**What to work on**. Going through the data below, please show each line containing the string "zdrada".

(Collected data)
-- Opening Marker --

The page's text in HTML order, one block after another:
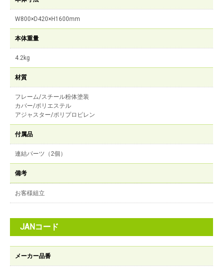
W800×D420×H1600mm
本体重量
4.2kg
材質
フレーム/スチール粉体塗装
カバー/ポリエステル
アジャスター/ポリプロピレン
付属品
連結パーツ（2個）
備考
お客様組立
JANコード
メーカー品番
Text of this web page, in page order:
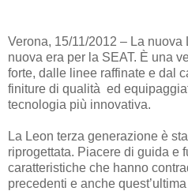
Verona, 15/11/2012 – La nuova
nuova era per la SEAT. È una
forte, dalle linee raffinate e dal
finiture di qualità ed
tecnologia più innovativa.
La Leon terza generazione è
riprogettata. Piacere di guida e
caratteristiche che hanno
precedenti e anche
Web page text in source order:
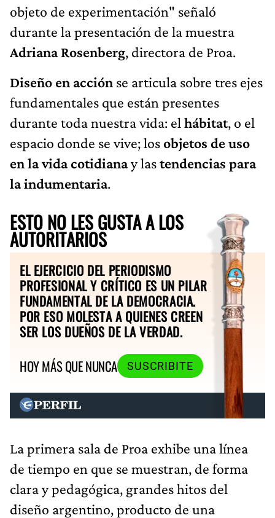
objeto de experimentación" señaló
durante la presentación de la muestra
Adriana Rosenberg, directora de Proa.
Diseño en acción se articula sobre tres ejes
fundamentales que están presentes
durante toda nuestra vida: el hábitat, o el
espacio donde se vive; losobjetos de uso
en la vida cotidianay lastendencias para
la indumentaria.
ESTO NO LES GUSTA A LOS
AUTORITARIOS
EL EJERCICIO DEL PERIODISMO
PROFESIONAL Y CRÍTICO ES UN PILAR
FUNDAMENTAL DE LA DEMOCRACIA.
POR ESO MOLESTA A QUIENES CREEN
SER LOS DUEÑOS DE LA VERDAD.
HOY MÁS QUE NUNCA
SUSCRIBITE
La primera sala de Proa exhibe una línea
de tiempo en que se muestran, de forma
clara y pedagógica, grandes hitos del
diseño argentino, producto de una
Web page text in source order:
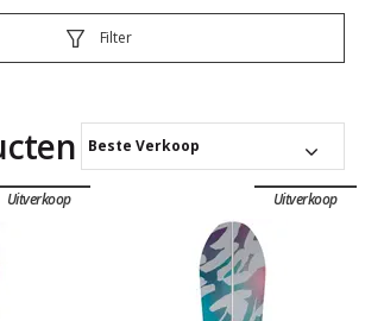
Filter
Beste Verkoop
Uitverkoop Uitverkoop
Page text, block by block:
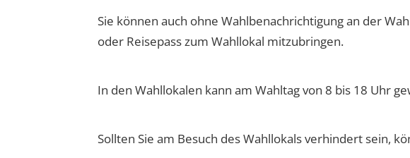
Sie können auch ohne Wahlbenachrichtigung an der
oder Reisepass zum Wahllokal mitzubringen.
In den Wahllokalen kann am Wahltag von 8 bis 18 Uhr
Sollten Sie am Besuch des Wahllokals verhindert sein,
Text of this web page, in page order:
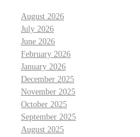
August 2026
July 2026
June 2026
February 2026
January 2026
December 2025
November 2025
October 2025
September 2025
August 2025
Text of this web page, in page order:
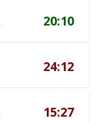
20:10
24:12
15:27
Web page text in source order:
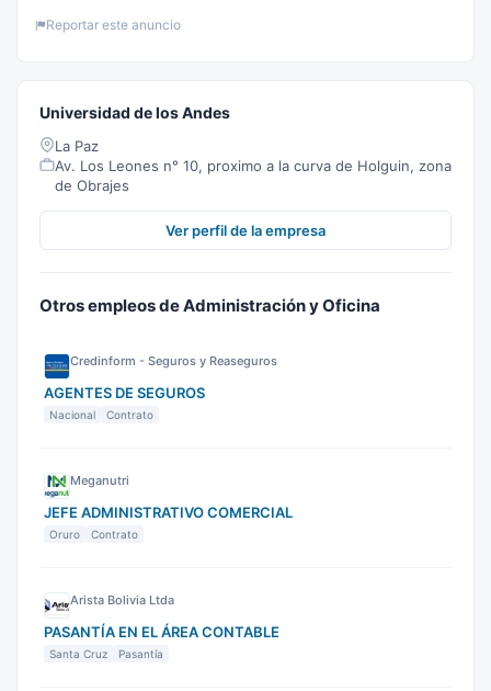
Reportar este anuncio
Universidad de los Andes
La Paz
Av. Los Leones n° 10, proximo a la curva de Holguin, zona
de Obrajes
Ver perfil de la empresa
Otros empleos de Administración y Oficina
Credinform - Seguros y Reaseguros
AGENTES DE SEGUROS
Nacional Contrato
Meganutri
JEFE ADMINISTRATIVO COMERCIAL
Oruro Contrato
Arista Bolivia Ltda
PASANTÍA EN EL ÁREA CONTABLE
Santa Cruz Pasantía
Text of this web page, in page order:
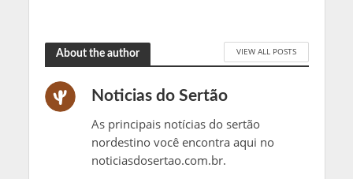
About the author VIEW ALL POSTS
Noticias do Sertão
As principais notícias do sertão
nordestino você encontra aqui no
noticiasdosertao.com.br.
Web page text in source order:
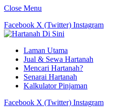
Close Menu
Facebook X (Twitter) Instagram
Laman Utama
Jual & Sewa Hartanah
Mencari Hartanah?
Senarai Hartanah
Kalkulator Pinjaman
Facebook X (Twitter) Instagram
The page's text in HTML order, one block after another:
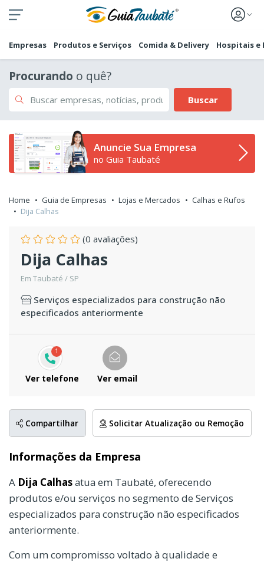
Empresas Produtos e Serviços Comida & Delivery Hospitais e
Procurando o quê?
Buscar
Anuncie Sua Empresa
no Guia Taubaté
Home Guia de Empresas Lojas e Mercados
Calhas e Rufos
Dija Calhas
(0 avaliações)
Dija Calhas
Em Taubaté / SP
Serviços especializados para construção não
especificados anteriormente
1
Ver telefone Ver email
Compartilhar Solicitar Atualização ou Remoção
Informações da Empresa
A Dija Calhasatua em Taubaté, oferecendo
produtos e/ou serviços no segmento de Serviços
especializados para construção não especificados
anteriormente.
Com um compromisso voltado à qualidade e
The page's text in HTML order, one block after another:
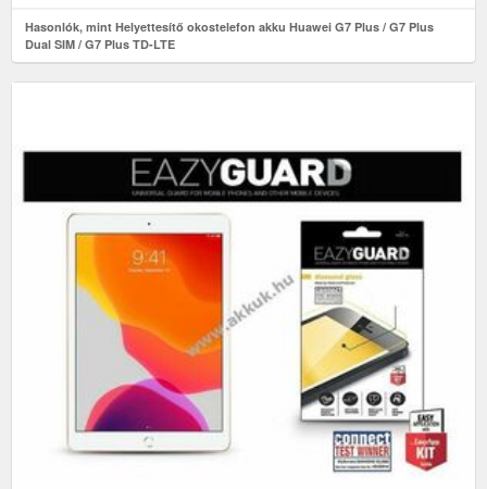
Hasonlók, mint Helyettesítő okostelefon akku Huawei G7 Plus / G7 Plus
Dual SIM / G7 Plus TD-LTE
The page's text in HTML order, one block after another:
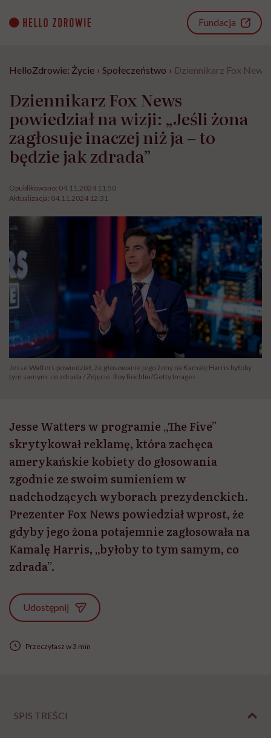
content
Fundacja
HelloZdrowie: Życie › Społeczeństwo › Dziennikarz Fox News
Dziennikarz Fox News
powiedział na wizji: „Jeśli żona
zagłosuje inaczej niż ja – to
będzie jak zdrada”
Opublikowano: 04.11.2024 11:50
Aktualizacja: 04.11.2024 12:31
Jesse Watters powiedział, że głosowanie jego żony na Kamalę Harris byłoby
tym samym, co zdrada / Zdjęcie: Roy Rochlin/Getty Images
Jesse Watters w programie „The Five”
skrytykował reklamę, która zachęca
amerykańskie kobiety do głosowania
zgodnie ze swoim sumieniem w
nadchodzących wyborach prezydenckich.
Prezenter Fox News powiedział wprost, że
gdyby jego żona potajemnie zagłosowała na
Kamalę Harris, „byłoby to tym samym, co
zdrada”.
Udostępnij
Przeczytasz w 3 min
SPIS TREŚCI
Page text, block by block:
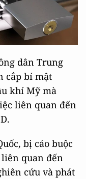
dân Trung
cắp bí mật
khí Mỹ mà
liên quan đến
bị cáo buộc
quan đến
cứu và phát
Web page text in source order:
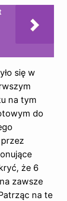
się w
na tym
do
że 6
zawsze
na te
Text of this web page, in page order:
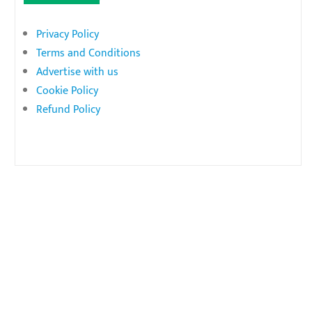
Privacy Policy
Terms and Conditions
Advertise with us
Cookie Policy
Refund Policy

-- Closing Marker --

**Exercise answer**.
będzie jak zdrada”
tym samym, co zdrada / Zdjęcie: Roy Rochlin/Getty Images
zdrada”.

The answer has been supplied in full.